In Oct. 2014, 17-year-old McDonald was armed with a 3-inch knife and was shot 16 times in 13 seconds by Chicago police officer Jason Van Dyke from approximately 10 feet away.Video of the shooting was captured by a police cruiser’s dashboard cam, but footage wasn’t released until Nov. 2015, over 13 months later. The police officer was charged with first-degree murder, and numerous protests rose up against police brutality and of how the case was handled.

“The point of the die-in being not only to honor and remember that, but to move the movement forward and to realize how structural racism is and how it still continues in everyday life,” Ramya Rangamannar said, also a second-year psychology graduate student. “We, as being in a privilege position in terms of race, need to take the responsibility upon ourselves to do something about it because if people in a privileged position don’t, then it doesn’t get heard.”

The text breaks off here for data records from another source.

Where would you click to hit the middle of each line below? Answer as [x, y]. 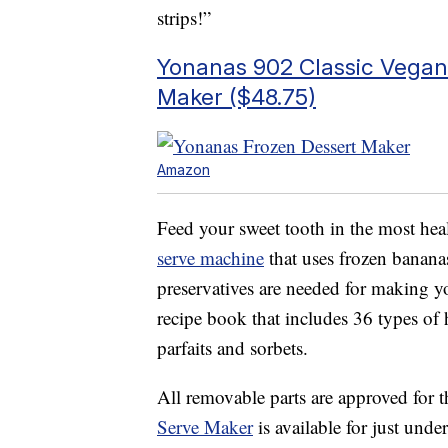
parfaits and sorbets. [232, 347]
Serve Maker [205, 426]
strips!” [184, 17]
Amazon [183, 169]
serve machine [210, 257]
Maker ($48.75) [236, 96]

“A lot of us want to use the privilege position that we’re in to inspire others who do have privilege to speak out for those who do face some danger when they speak out,” Nick Galef said, another second-year psychology graduate student.

The group of students had support from the Connecticut chapter of Association for Women in Psychology and the multicultural and diversity committee in the Graduate Institute of Professional Psychology at the University of Hartford.

“We really just wanted to raise awareness on campus and hopefully make a difference in one person’s mindset even for just one minute,” Rangamannar said.